Three network interface cards per server are recommended, although two might work at the expense of some modifications and extra LAN traffic.
Sufficient network bandwidth is needed between the cluster nodes.
My system consists of two Dell PowerEdge 2300 Servers, each complete with:
three 3C905B 100BaseTX Ethernet cards
two 9GB Ultra SCSI 2 hard disks
one Pentium II 350 MHz CPU
The administrator can configure groups of files which are mirrored together by creating small mirror description files in the configuration directory. Note directory entries must end with a forward slash (/). Below is the description file for my lpd mirroring, /etc/cluster.d/serv1/Flpd:
/var/spool/lpd/ /etc/printcap
The frequency of the mirroring is then controlled by an entry in the /etc/crontab file. Each entry executes the sync-app program, which examines the specified service mirror description file and mirrors the contents to the specified server IP address. In this example, the specified server address is the cross-over cable IP address on serv2. Mirroring of the lpd system is done every hour. These crontab entries are from serv1:
0,5,10,15,20,25,30,35,40,45,50,55 * * * * root \ /usr/local/bin/sync-app /etc/cluster.d/serv1/Fsmbd \ serv2-hb 0 * * * * root /usr/local/bin/sync-app \ /etc/cluster.d/serv1/Flpd serv2-hb
The brains of the system lie in the cluster daemon, clusterd. This was written in the Bourne shell and will soon be rewritten in C. The algorithm outline is shown as a flow chart in Figure 2.

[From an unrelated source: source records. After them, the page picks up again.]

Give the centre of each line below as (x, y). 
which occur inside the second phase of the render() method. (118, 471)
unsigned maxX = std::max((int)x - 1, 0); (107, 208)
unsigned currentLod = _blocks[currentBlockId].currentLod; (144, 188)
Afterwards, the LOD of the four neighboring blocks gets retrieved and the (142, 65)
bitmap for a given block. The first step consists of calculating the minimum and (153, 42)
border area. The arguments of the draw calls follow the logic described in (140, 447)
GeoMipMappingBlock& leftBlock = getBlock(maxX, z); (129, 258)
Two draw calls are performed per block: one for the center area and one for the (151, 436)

clusterd continuously monitors the ICMP (Internet control message protocol) reachability of the other node in the cluster, as well as a list of hosts which are normally reachable from each node. It does this using a simple ping mechanism with a timeout. If the other node becomes even partially unreachable, clusterd will decide which node actually has the failure by counting the number of hosts in the list which each node can reach. The node which can reach the fewest hosts is the one which gets put into standby mode. clusterd will then start the failover and takeover procedures on the working node. This node then continues to monitor whether the failed node recovers. When it does recover, clusterd controls the resynchronization procedure. clusterd is invoked on each node as:
clusterd <local-nodename> <remote-nodename>
It has to know which applications and services are running on each node so that it knows which ones to start and stop at failover and takeover time. This is defined in the same configuration directories as the service mirror description files discussed earlier. The configuration directories in each node are identical and mirrored across the whole cluster. This makes life easier for the cluster administrator as he can configure the cluster from a single designated node. Within the /etc/cluster.d/ directory, a nodename.conf file and a nodename directory exist for each node in the cluster. The reachlist file contains a list of reachable external hosts on the LAN. The contents of my /etc/cluster.d directory are shown here:
[root@serv1 /root]# ls -al /etc/cluster.d/ total 8 drwxr-xr-x 4 root root 1024 Nov 15 22:39 . drwxr-xr-x 23 root root 3072 Nov 22 14:27 .. drwxr-xr-x 2 root root 1024 Nov 4 20:30 serv1 -rw-r--r-- 1 root root 213 Nov 5 18:49 serv1.conf drwxr-xr-x 2 root root 1024 Nov 8 20:29 serv2 -rw-r--r-- 1 root root 222 Nov 22 22:39 serv2.conf -rw-r--r-- 1 root root 40 Nov 12 22:19 reachlistAs you can see, the two nodes are called serv1 and serv2. The configuration directory for serv1 has the following files: Fauth, Fclusterd, Fdhcpd, Flpd, Fnamed, Fradiusd, Fsmbd, K10radiusd, K30httpd, K40smb, K60lpd, K70dhcpd, K80named, S20named, S30dhcpd, S40lpd, S50smb, S60httpd and S90radiusd.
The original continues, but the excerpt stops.